Энн с сомнением наморщила переносицу: - Что за вирус сразил нас сегодня? Солнышко, петуньи, блузка в луговых цветочках и даже радикулит притих. А старых ворон потянул на ужастики.

- Совершенно естественно. Если так много толковать о бренности существования в сырых осенних сумерках, то может хватить инсульт. А сегодня - сколько угодно!

- А как у тебя, кстати, с давлением?

- Вроде нормально... - Ди потрогала затылок. - И аппетит пока теплится.

- Тогда давай наскоро перекусим что-нибудь мясное с острым соусом и я расскажу тебе нечто совершенно убийственное.

38

- Давай сделаем так: ты будешь спокойно переваривать бифштекс и рассказывать, а я займусь безделушками. Пылищи на палец, - предложила после обеда Ди.

- Тогда и я переберу свое барахло. - Энн достала из комода две шляпные коробки. - Давненько не заглядывала в "записные книжки". Иди-ка лучше сюда, взгляни на эти сокровища.

- Погоди, милая, сама знаешь, Ирма убирает все, кроме "выставки", как она называет антиквариат.

- Что поделаешь, эта милая дама не в ладах с материальным миром прикасается к фарфору так же, как к утюгу или кирпичу, а пылесосом орудует, словно граблями. Здоровая крестьянская натура, сформировавшаяся в мире примитивной основательности и утилитарной грубости, - расположившись у стола, Энн перебирала вещи в большой коробке.

- Так - то оно проще,без лишней игры в бисер.

- Нет, Ди. Проще - не значит лучше. Посмотри, - она протянула пластинку из резной кости. - Когда-то был веер. Шелк расползся. Но сколько он повидал всего! Театральные ложи, вечера на террасе ресторана в Сорренто, сумрак казино в Монте-Карло, флирт у поручней теплохода , пересекающего звездную ночь... Боже, сколько могли бы рассказать нам эти лоскутки, заколки, бусины. Ди, как тебе мои гипюровые перчатки? Они сияли белизной и уж, конечно, не пятнами, как теперь... Бедняги, им пришлось провести свою жизнь в коробке. Лишь один выход в мир - один звездный час. Моя свадьба, Ди...

- Это ведь не было грандиозное событие?

- Церковь в Йоханбурге очень симпатичная, темно-коричневая изнутри, в резном вишневом дереве и белых кружевцах. У Хантера жали новые туфли, а наши свидетели, университетские друзья, тоже вскоре поженились... Узнаешь эту замечательную вещицу? - Аккуратно держа двумя пальцами, Энн подняла к глазам яйцо граненого мандариноваого стекла. - Хантер подарил его к Рождеству нашей девочке и показал, как пляшут свечи на елке, как кружится карусель комнаты, если смотреть сквозь яйцо. С тех пор Тони не расставалась со своим талисманом и обязательно устраивала его в особой коробочке под елкой. Тони было года четыре, когда она объявила: "Стеклышко волшебное, потому что в нем живет солнышко". Когда она болела, то подолгу вертела свой талисман, уносясь мысленно в какие-то яркие, летние миры. А потом начинала выздоравливать. Поэтому-то оно и оказалось у меня под подушкой. Хотя Тони уже давно не верила в сказки.

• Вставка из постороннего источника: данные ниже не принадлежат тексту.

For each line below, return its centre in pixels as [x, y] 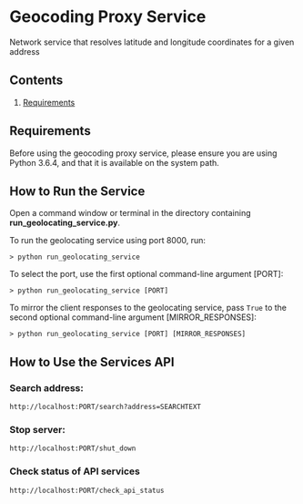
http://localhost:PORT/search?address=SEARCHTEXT [106, 407]
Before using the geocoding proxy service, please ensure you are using [143, 153]
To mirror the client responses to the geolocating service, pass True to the [148, 308]
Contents [36, 81]
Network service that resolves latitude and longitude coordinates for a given [152, 42]
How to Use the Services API [92, 362]
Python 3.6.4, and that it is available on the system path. [115, 162]
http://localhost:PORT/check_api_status [87, 490]
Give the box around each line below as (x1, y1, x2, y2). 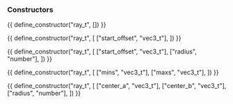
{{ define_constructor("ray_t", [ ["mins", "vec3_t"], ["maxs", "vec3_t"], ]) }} (7, 68, 219, 77)
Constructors (7, 5, 54, 15)
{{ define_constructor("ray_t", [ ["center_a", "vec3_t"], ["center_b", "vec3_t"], (7, 82, 227, 90)
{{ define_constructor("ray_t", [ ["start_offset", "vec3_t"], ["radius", (7, 47, 197, 56)
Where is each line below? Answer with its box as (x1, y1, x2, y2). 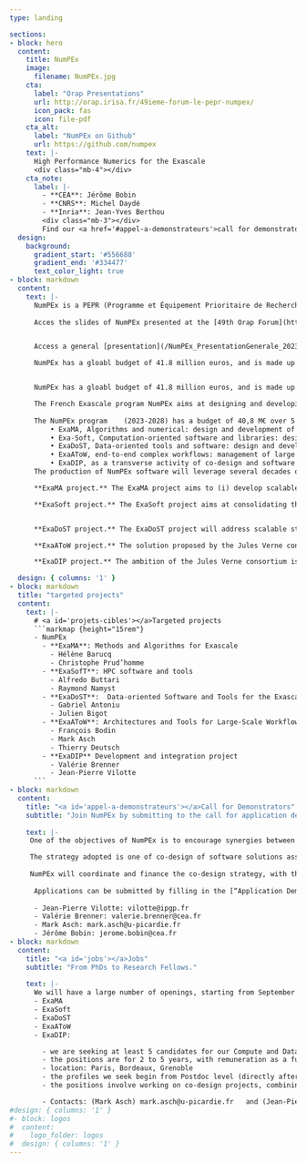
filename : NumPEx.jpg (33, 72, 117, 82)
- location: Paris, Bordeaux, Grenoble (42, 1064, 194, 1073)
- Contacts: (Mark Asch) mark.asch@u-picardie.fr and (42, 1097, 259, 1107)
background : (25, 241, 71, 250)
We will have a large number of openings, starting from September (33, 988, 296, 997)
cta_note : (25, 174, 64, 183)
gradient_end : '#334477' (33, 259, 128, 268)
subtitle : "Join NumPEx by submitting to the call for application (25, 811, 287, 820)
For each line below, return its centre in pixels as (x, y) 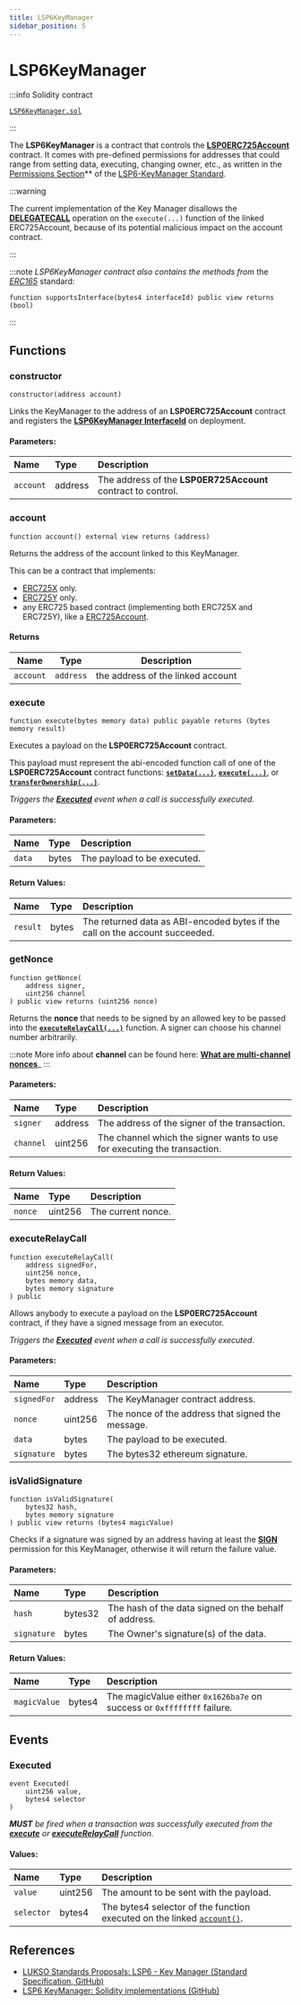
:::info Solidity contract (51, 95)
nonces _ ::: (30, 1063)
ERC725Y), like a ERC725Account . (86, 616)
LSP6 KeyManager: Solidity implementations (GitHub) (121, 1991)
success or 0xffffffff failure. (169, 1708)
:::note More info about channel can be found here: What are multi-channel (150, 1054)
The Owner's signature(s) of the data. (187, 1634)
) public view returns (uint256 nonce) (84, 1001)

- Так это то самое? - Ди осторожно взяла яйцо.

- Раз уж подошла, взгляни сюда.

- Кажется, не твой размер. - Ди покрутила длинные красные перчатки. - Качество отменное, тончайшая лайка.

За окном прошуршали крылья, зацокали по жести лапки, громко курлыкая и топорща перья, прошлась по карнизу крупная, сизогрудая птица. Вспорхнула на выступ мнсарды и уже там продолжила курлыканье и цоканье с удвоенным Эннтузиазмом.

- Господи, как же они сегодня раскричались! - Энн прислушалась с довольной улыбкой. - Идет перекличка. И почему всякий раз меня удивляют эти голоса?

- Потому что ты - русская. На русский лучше всего "переводятся" крики горлицы. Смешной толстый голубь,вроде существо крылатое, нежное, а издает такие истошные, надрывные вопли!

- Забавно, что здесь и в Париже и в Амстердаме и во всех иных иноязычных городах они пользуются только русским. Да так отчаянно, надсадно, требовательно... "Любите птицу!!" "Любите птицу..." "Любите..." Интересно, что слышится в этих птичьих воплях людям, не знающим русский?

- Я спрашивала у Зайды. Говорит, противно каркают, не дают отсыпаться по утрам. И вдобавок переносят каких-то паразитов.

- Ужасно! Ужасно, когда просто каркают и не дают спать. Скучно, Ди... И думать о том, что найдя под подушкой оранжевую стекляшку, больная захотела жить только потому, что была слабонервной истеричкой. - скучно. Какие кислые лица у тех, кто высмеивал Мюнхаузена и не хотел верить ни в падающих в очаг уток, ни в полет на Луну... Знаешь, Ди, перенасыщение кислятиной - противный симптом. Такая "изжога" способна отравить вполне здоровых людей.